# Which type of rifle do you prefer and why?



## Huge29 (Sep 17, 2007)

About a month ago I made a post asking which gun should be next on the list; viewtopic.php?f=15&t=15196. I am now leaning towards the 243 by Savage, possibly narrowed down to these two:
Thumbhole laminate








Stainless synthetic








I am certainly still open to other reccomendations, but I am just bored out of my mind this time of year, not quite able to get out and do much. Anyways, which do you guys like and why? I am leaning towards the thumbhole laminate, price difference is negligible. In general, any pros/cons on the stainless? I just wanted to make a post to keep my drive alive on saving for this and get some insight from everybody, so let me hear your thoughts.


----------



## Loke (Sep 7, 2007)

The laminate has the looks, but the stainless synthetic wins the practicality contest. It is really tough to make those awkward left handed shots with the thumbhole stock.


----------



## Al Hansen (Sep 7, 2007)

Loke said:


> The laminate has the looks, but the stainless synthetic wins the practicality contest. It is really tough to make those awkward left handed shots with the thumbhole stock.

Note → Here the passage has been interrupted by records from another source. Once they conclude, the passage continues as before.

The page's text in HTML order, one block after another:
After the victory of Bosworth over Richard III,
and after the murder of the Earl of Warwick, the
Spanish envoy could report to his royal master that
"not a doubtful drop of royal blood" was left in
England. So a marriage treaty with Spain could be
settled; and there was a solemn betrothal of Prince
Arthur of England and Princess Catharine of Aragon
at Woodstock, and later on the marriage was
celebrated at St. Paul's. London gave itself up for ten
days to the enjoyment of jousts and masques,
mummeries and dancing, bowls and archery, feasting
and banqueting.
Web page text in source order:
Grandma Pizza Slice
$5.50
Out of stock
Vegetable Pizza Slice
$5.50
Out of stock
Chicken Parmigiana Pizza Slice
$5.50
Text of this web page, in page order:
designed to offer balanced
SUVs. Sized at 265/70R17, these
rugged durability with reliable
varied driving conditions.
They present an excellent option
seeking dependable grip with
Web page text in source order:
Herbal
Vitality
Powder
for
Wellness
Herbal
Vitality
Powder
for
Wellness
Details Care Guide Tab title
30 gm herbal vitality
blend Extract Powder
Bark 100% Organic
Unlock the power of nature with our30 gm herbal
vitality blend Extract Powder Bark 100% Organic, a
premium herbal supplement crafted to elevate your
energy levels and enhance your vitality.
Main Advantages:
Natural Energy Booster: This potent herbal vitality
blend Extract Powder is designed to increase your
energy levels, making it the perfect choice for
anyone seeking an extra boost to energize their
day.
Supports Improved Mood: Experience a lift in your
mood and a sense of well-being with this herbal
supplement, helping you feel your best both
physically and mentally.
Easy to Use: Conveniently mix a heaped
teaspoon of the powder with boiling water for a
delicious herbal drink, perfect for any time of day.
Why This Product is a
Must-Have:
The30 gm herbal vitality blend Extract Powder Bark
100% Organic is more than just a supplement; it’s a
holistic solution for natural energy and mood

+1, being a lefty with the long guns, those thumbholles don't work. (unless you special order one).


----------



## Lycan (Sep 22, 2008)

I'm not a big fan of the thumb hole, although I am a fan of laminate stocks. The thumb hole is a bit awkward for certain shots. It also tends to pinch, especially with larger calibers. They're alright for a rimfire or varmint caliber bench gun, but for general hunting purposes I prefer other styles.


----------



## Frisco Pete (Sep 22, 2007)

I would agree that the thumbhole style is best for bench use. They are more awkward to carry than standard sporter stocks and are slower to bring to bear from the carry position for a quick standing shot. The total rifle weight is heavier as well with the laminated/thumbhole style stock. The real appeal of the thumbhole Savage shown is for varmint hunters who shoot prairie dogs from the bench, or Eastern Whitetail deer hunters who use a stand for hunting.

I am another one who likes laminated stocks because they are stable and look good, but only in a conventional sporter configuration. Of course there is absolutely nothing wrong with the synthetic conventional stock shown and in real hunting use out here in the West where we hike around and occasionally have been known to bang the stock against a rock or scratch one going thru the oakbrush, except for looks, perhaps. Laminates tend to be a slight bit heavier than traditional walnut or many synthetics.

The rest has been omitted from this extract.